Chromatin immunoprecipitation assay

Chromatin immunoprecipitation assays (ChIP) were performed according to the protocol described by Upstate (Billerica, MA). The genomic DNA isolated from 293T cells was sonicated to an average size between 300 and 600 bp. Solubilized chromatin was immunoprecipitated with the antibody against WIZ, G9a, or ZNF644. Antibody–chromatin complexes were pulled-down using protein A-sepharose, washed, and then eluted. After cross-link reversal and proteinase K treatment, immunoprecipitated DNA was extracted with phenol-chloroform, ethanol precipitated, treated with RNase, and dissolved with TE buffer. ChIP DNA was qualified using PicoGreen.

ChIP sequencing

DNA fragments isolated from ChIP were repaired to blunt ends by T4 DNA polymerase and phosphorylated with T4 polynucleotide kinase using the END-IT kit (Epicentre, Madison, WI). A single ‘A’ base was added to 3′ end with Klenow. Double-stranded adaptors (75 bp with a ‘T’ overhang) were ligated to the fragments with DNA ligase. Ligation products between 200 and 600 bp were gel purified to remove unligated adaptors and subjected to 20 PCR cycles. Completed libraries were quantified with PicoGreen. The DNA libraries were analyzed by Solexa/Illumina high-throughput sequencing. The read quality of each sample was determined by FastQC software. After prefiltering the raw data by removing sequence adaptors and low quality reads, the tags were mapped to the human genome (hg19) by Bowtie software. Parameters settings were listed as follows: -v, 3 (reported alignments with at most 3 mismatches), -5, 3 and -3, 7 (trim 3 bases from 5′ end and 7 from 3′ end to remove low-quality bases). Peak detection was performed using MACS software from Galaxy browser (http://galaxyproject.org/). Parameters settings were as follows: IgG ChIP-seq aligned reads were used as control file, tag size with 25 bp, band width with 300 bp. When comparing peaks from different samples, peaks were considered to be overlapping if they were within 2 kb of each other. The peaks obtained from ChIP-seq were matched to the annotated reference genome (human hg19) using Cisgenome 2.0. To view the peak density and position, Cisgenome 2.0 was used. To obtain the binding motif of ZNF644 and WIZ, the online software Peak-motifs http://floresta.eead.csic.es/rsat/peak-motifs_form.cgi) was used. A set of 30 PCR primer pairs (Supplementary file 1) were designed to amplify ∼200 bp fragments from genomic regions showing a wide range of signals for G9a, ZNF644, and WIZ. ChIP-qPCR values reflect two independent ChIP assays, and each was evaluated in duplicate by qPCR.

To examine the genome distribution of G9a, ZNF644, and WIZ, the whole genome was partitioned into three regions: intragenic region, promoter region (5 kb upstream or downstream of the TSS), and distal intergenic region that does not encode any genes. Genes not uniquely mapped to the genome were excluded. To avoid redundancy, only the longest transcript variant of each gene was used to define chromosomal locations of the intragenic region, promoter region, and intergenic region.
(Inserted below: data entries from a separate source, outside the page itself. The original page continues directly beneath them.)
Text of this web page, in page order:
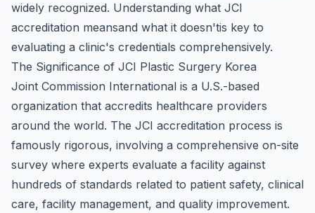
widely recognized. Understanding what JCI
accreditation meansand what it doesn'tis key to
evaluating a clinic's credentials comprehensively.
The Significance of JCI Plastic Surgery Korea
Joint Commission International is a U.S.-based
organization that accredits healthcare providers
around the world. The JCI accreditation process is
famously rigorous, involving a comprehensive on-site
survey where experts evaluate a facility against
hundreds of standards related to patient safety, clinical
care, facility management, and quality improvement.
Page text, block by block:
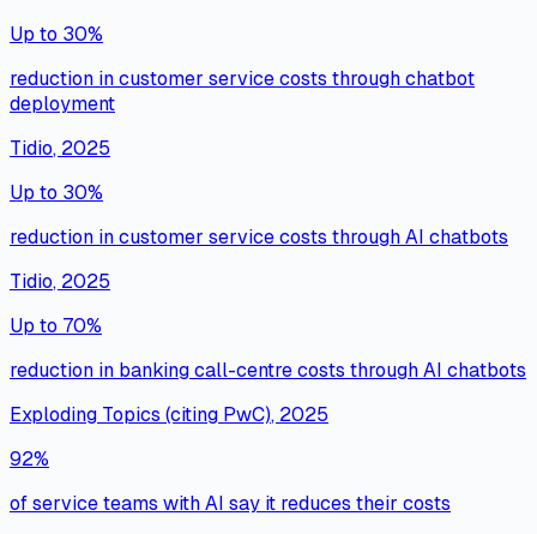
Up to 30%
reduction in customer service costs through chatbot
deployment
Tidio, 2025
Up to 30%
reduction in customer service costs through AI chatbots
Tidio, 2025
Up to 70%
reduction in banking call-centre costs through AI chatbots
Exploding Topics (citing PwC), 2025
92%
of service teams with AI say it reduces their costs
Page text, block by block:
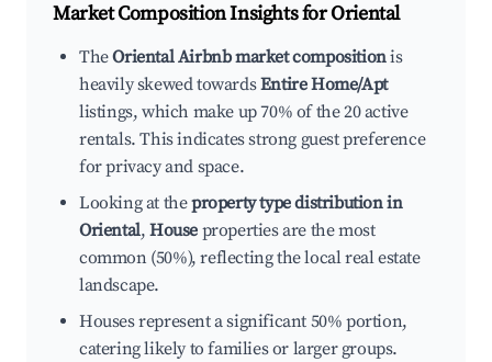
Market Composition Insights forOriental
TheOriental Airbnb market compositionis
heavily skewed towardsEntire Home/Apt
listings, which make up 70% of the 20 active
rentals. This indicates strong guest preference
for privacy and space.
Looking at theproperty type distribution in
Oriental,House properties are the most
common (50%), reflecting the local real estate
landscape.
Houses represent a significant 50% portion,
catering likely to families or larger groups.
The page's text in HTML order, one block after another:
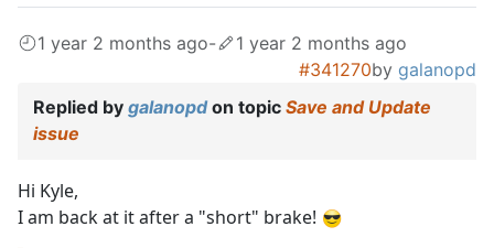
1 year 2 months ago-
1 year 2 months ago
#341270by galanopd
Replied by galanopdon topic Save and Update
issue
Hi Kyle,
I am back at it after a "short" brake!
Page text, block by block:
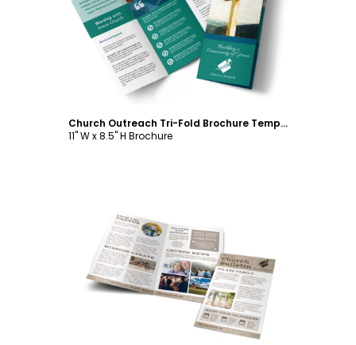
Customize
Church Outreach Tri-Fold Brochure Template
11" W x 8.5" H Brochure
Customize

The read counts around the center of G9a-enriched peaks in promoter region were analyzed by SEQMINER software (Ye et al., 2011). The center of G9a-enriched peaks in promoter region was used as the reference. Tag densities from each ChIP-seq were collected within a window of 4 kb around reference coordinates. The tag density of each ChIP-seq in a 200 bp window was calculated and plotted against distance from the center.

For Figure 4—figure supplement 2, genes were profiled 5 kb upstream of the transcriptional start site (TSS), through the gene body and 5 kb downstream of the transcriptional end site (TES). 5 kb upstream of the TSS and 5 kb downstream from the TES were divided into windows of 200 bp, and read counts were calculated in each window. For gene body plots, each gene was segmented into 300 non overlapping windows. Plots were made using a 1 kb moving average. Values are tag-normalized and reflect the number of tags observed in each window.
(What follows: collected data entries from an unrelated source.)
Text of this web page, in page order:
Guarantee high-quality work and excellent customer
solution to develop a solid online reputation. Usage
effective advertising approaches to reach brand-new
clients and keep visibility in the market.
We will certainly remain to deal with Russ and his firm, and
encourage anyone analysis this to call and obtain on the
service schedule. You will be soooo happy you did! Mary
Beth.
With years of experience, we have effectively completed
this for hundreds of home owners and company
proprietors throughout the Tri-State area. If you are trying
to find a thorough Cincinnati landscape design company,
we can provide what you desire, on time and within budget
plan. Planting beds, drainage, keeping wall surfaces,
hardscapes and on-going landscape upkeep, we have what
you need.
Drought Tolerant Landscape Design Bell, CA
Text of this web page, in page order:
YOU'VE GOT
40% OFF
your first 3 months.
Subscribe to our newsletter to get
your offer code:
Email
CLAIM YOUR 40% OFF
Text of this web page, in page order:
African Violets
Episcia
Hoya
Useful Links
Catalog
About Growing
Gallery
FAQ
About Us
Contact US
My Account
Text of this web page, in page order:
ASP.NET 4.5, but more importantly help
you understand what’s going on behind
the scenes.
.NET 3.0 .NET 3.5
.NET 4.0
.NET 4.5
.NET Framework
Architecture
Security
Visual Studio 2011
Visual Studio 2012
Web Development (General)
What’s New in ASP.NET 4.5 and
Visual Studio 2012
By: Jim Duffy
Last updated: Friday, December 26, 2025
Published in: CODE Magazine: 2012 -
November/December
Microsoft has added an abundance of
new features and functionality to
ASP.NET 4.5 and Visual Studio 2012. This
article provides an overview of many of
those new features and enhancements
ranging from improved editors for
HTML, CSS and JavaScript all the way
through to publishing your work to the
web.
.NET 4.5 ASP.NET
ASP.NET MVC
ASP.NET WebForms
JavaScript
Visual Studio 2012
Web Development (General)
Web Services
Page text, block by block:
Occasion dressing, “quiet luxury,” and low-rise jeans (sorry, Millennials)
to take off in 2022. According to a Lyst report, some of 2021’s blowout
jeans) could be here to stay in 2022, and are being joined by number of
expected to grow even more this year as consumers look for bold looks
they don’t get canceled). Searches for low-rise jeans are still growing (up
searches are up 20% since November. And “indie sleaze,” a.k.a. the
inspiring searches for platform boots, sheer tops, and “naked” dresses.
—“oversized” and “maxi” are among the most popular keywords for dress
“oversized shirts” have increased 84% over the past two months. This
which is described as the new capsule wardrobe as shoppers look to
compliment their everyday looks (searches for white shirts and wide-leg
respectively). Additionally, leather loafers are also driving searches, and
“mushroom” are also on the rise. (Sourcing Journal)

ChIP-seq data have been deposited in the Gene Expression Omnibus under accession number GSE62616.

Recombinant proteins

Recombinant proteins were purified from Sf9 insect cells. For generating baculovirus, DNA fragments containing full-length human ZNF644, N-terminus of ZNF644 (a.a. 1–300) (ZNF644N300), full-length human WIZ, and N-terminus of WIZ (a.a. 1–200) (WIZN200) were subcloned into pFastBac Vector with a GST tag. Baculoviruses were generated in accordance with the manufacturer's instructions (Invitrogen, Carlsbad, CA). After Sf9 cells were infected with baculoviruses for 48 hr, the cells were harvested, washed with cold PBS three times and lysed with ice-cold NETN100 buffer (20 mM Tris–HCl pH 8.0, 100 mM NaCl, 1 mM EDTA, 0.5% Nonidet P-40). The soluble fraction was incubated with Glutathione–Sepharose beads and eluted with Glutathione.
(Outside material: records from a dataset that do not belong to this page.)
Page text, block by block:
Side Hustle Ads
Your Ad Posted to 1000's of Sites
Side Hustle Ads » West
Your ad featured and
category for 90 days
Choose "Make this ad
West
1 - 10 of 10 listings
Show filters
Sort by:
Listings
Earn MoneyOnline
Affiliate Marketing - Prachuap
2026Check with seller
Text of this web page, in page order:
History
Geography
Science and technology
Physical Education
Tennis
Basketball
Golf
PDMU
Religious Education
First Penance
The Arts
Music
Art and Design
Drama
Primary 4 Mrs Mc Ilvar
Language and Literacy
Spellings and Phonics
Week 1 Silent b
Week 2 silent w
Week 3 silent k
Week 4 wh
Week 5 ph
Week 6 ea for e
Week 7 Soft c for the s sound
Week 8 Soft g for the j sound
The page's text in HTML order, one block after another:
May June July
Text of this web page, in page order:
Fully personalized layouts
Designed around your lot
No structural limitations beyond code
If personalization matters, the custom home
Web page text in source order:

Electrophoretic mobility shift assay (EMSA)

Oligonucleotide substrates were obtained from IDT (IDT, Coralville, IA) and were purified by polyacrylamide gel electrophoresis (PAGE). The following oligonucleotides containing ZNF644 binding motif and WIZ binding motif were used, 5′- GAGTAAGATCATGCCACTGGGAATCATCGAACACAGAGTGAGGCTGGG -3′ (ZNF644 ‘WT’ DNA target);

5′- GAGTCTCACTCACGCGCCATTCCATTCCATTCAGATACTAGTACGGTCAG -3′ (WIZ ‘WT DNA target’). The oligonucleotides containing ZNF644 binding motif mutation and WIZ binding motif mutation were used as control, 5′- GAGTAAGATCATGCCACTGGCATTGTTGACTCACAGAGTGAGGCTGGG -3′ (ZNF644 ‘mutant’ DNA target);

5′- GAGTCTCACTCACGCGCTGCAATCAGGAACAGATACTAGTACGGTCAG -3′ (WIZ ‘mutant’ DNA target). 48-mer oligonucleotides were annealed at 1:1 molar ratio to its complementary oligonucleotides to generate the dsDNA and then radio-labeled with 32P at the 5′-end. GST-ZNF644, GST-ZNF644N300, GST-WIZ, or GST-WIZN200 was incubated with 0.2 nM (molecules) radio-labeled DNA substrates for 2 hr at 4°C in buffer D (20 mM HEPES-KOH (pH 7.9), 20% glycerol (vol/vol), 0.2 mM EDTA, 0.1 M KCl, 0.5 mM PSMF, 1 mM DTT) with 1.25 μg/μl Bovine serum albumin, 1 mM DTT, 5 mM MgCl2. The samples were resolved by electrophoresis on a 7.5% polyacrylamide gel in TBE buffer for 70 min at 60 V. The gel was then dried and exposed to autoradiography film overnight.

Statistical analysis

In all cases, multiple independent experiments were performed on different days to verify the reproducibility of experimental findings. Two-way comparison was performed using the t-test, and ANOVA was used for more than two groups. For all analyses, a p value of less than 0.05 was considered significant. Results are given as means ± s.d.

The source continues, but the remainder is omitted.